A framework for qualitative analysis of switching techniques of inductive pulse power supply

The inductive pulse power supply (IPPS) features energy densities about an order of magnitude greater than those of a capacitive power supply, making it attractive for researchers. The literature documents various IPPS topological circuits and their derivative circuits. The literature has presented and examined several reviews on IPPS topologies; however, most of them concentrate on various Meatgrinder and XRAM-based topologies, while others lack detail and comprehensiveness.

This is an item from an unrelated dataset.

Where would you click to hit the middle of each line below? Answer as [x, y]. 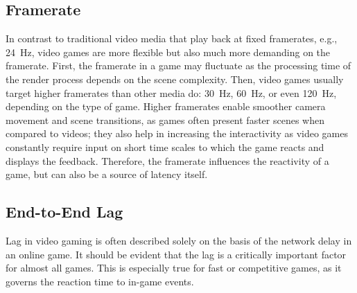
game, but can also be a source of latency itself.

It is important for the design of the IPPS to carefully look into how to choose the primary switch, switching circuits, and topological circuits based on the pulse transformer, Meatgrinder, and XRAM. This research examines the functionality, results, and constraints of the pulse transformer, Meatgrinder, and XRAM-based IPPS circuit topologies using different switching techniques, such as stretch Meatgrinder, ICCOS, SECT, CPFU, ACC, BCSC, and TWPT. The performance of the IPPS circuits is comprehensively analyzed by examining voltage stress on the primary switch, current multiplication, and the repetition rate. Additionally, a new framework has been proposed to assist researchers in identifying switching approaches, selecting the primary switch, and determining the topology for a specific application. The purpose of this work is to serve as a valuable resource for academics and professionals interested in conducting more studies on the topic’s practical implications for IPPS.